= LGBTQ history in Vermont =

LGBTQ communities have been present in the American state of Vermont since the 1970s. Local legislation has granted protections to LGBT residents since the 1980s, and the state's first Pride parade was held in the state's largest city, Burlington, in June 1983.

== 19th century ==
In the first half of the 19th century, Weybridge residents Charity Bryant and Sylvia Drake were treated as a married couple by the community following their years of commitment to each other. The two were buried together in the town and shared a single headstone.

== 20th century ==
Between the 1960s and 1980s, LGBTQ life in Vermont was fairly decentralized.
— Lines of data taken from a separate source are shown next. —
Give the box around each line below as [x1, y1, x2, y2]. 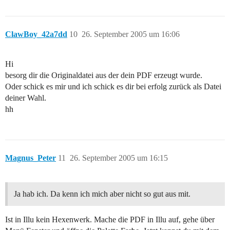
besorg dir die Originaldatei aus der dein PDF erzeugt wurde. [5, 71, 202, 80]
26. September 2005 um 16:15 [70, 154, 168, 163]
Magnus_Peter [5, 154, 56, 163]
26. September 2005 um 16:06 [82, 30, 180, 39]
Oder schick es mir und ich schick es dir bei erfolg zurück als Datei [5, 82, 221, 91]
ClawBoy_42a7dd [5, 30, 67, 39]
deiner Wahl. [5, 93, 46, 103]
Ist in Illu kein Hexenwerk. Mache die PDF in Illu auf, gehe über [5, 215, 215, 224]
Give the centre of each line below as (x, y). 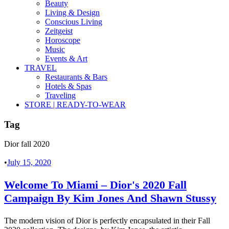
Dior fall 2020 (27, 144)
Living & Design (72, 13)
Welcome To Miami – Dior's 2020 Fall (95, 185)
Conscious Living (74, 22)
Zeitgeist (59, 31)
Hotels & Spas (68, 86)
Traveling (60, 95)
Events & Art (66, 59)

LGBTQ residents would often travel to events out of state, in locales such as Boston, Montreal, or New York City.

=== 1970s ===
Andrews Inn in Bellows Falls has been cited as the state's first gay bar. Local resident John Moises, an openly gay man, opened the inn in 1973 in a building that had been owned by his family. In addition to being a meeting place for local LGBT residents, the inn also served as a stopover point for LGBT travelers going to and from Montreal and Boston. However, the family sold the business to new owners in the late 1970s, after which the bar faced more scrutiny and backlash from the local community. It closed in 1984.

The early 1970s also saw lesbian and feminist activism in the state. Daughters, Inc., a women-owned publishing press in Plainfield, published the lesbian novel Rubyfruit Jungle in 1973. Barbara Gittings visited the state to speak with local lesbian groups. In the mid-1970s, lesbian and feminist groups founded Women Against Rape in Burlington. In 1977, around 50 lesbians from Burlington attended the 2nd Michigan Womyn’s Music Festival. The decade also saw a number of small lesbian collectives in the state.

In 1976, the Gay Student Union was founded at the University of Vermont by Wilda White. The group advocated for LGBT rights in the state and hosted social events such as dances and conferences. Coordinated homophobic activism against gays and lesbians in Vermont trailed behind local LGBT groups, some of whom were able to speak at high schools and colleges about their experiences.

Two LGBT publications were released in the state during the decade: Gay in Vermont, beginning in 1972, and Commonwoman, beginning in 1978. Gay in Vermont primarily functioned to spread word about social events, while Commonwoman focused on women's issues and lesbian feminism.

=== 1980s ===
1983 saw the first Pride parade held in the state on June 25. The event, held at City Hall Park in Burlington, was organized by lesbian feminist group Commonwoman and a gay men's group and partially funded by the Boston-based Haymarket People’s Fund. Around 300 people attended. The event was publicly backed by the city's mayor, Bernie Sanders, then in his first term. Several local businesses also supported the rally, although overall support was mixed, with several negative letters being sent to newspapers in the lead-up to June 25.

Beginning in 1983, Burlington was home to Pearl’s, a gay bar also frequented by some LGBTQ women. The bar remained open until June 2006.

In 1984, Vermonters for Lesbian and Gay Rights was founded.

In 1985, Sanders put a city ordinance into place which prohibited housing discrimination against the "gay community...welfare recipients, the elderly, and the handicapped".

In 1986, the LGBT newspaper Out in the Mountains was founded.

=== 1990s ===
In the 1990s, Vermont gained popularity as a skiing destination for LGBTQ travelers. In December 1993, Out & About rated Vermont as the most LGBTQ-friendly ski destination.

In 1999, RU12? (Are you one too?) Center was founded, which would later be renamed to Pride Center of Vermont.

In December 1999, the Vermont Supreme Court ruled that gay and lesbian couples were entitled to the same benefits under law that were given to married heterosexual couples.

== 21st century ==
=== 2000s ===
Following the December 1999 ruling by the Vermont Supreme Court that gay and lesbian couples were entitled to the same benefits under law as married heterosexual couples, Vermont became the first state in the United States to legalize civil unions.

Same-sex marriage was legalized in the state in 2009.

=== 2010s ===
In 2018, Christine Hallquist won the primary election for Vermont governor, making her the first transgender person to do so.

=== 2020s ===
The 2020s have seen a number of LGBTQ Vermont residents be elected to positions of power within the state.

In 2020, Taylor Small was elected to the Vermont House of Representatives, becoming the state's first openly trans legislator.

In 2021, Becca Balint became the Vermont Senate's President pro tempore, making her the first woman and first openly LGBTQ person to hold the position. In November 2022, Balint was elected to the federal House of Representatives, making her the first openly LGBTQ congressperson and first congresswoman from Vermont.

In 2022, Michael Pieciak became the first openly LGBTQ person to hold the role of Vermont treasurer.

In 2024, Burlington elected Emma Mulvaney-Stanak as mayor, making her the city's first woman mayor and first openly LGBTQ mayor.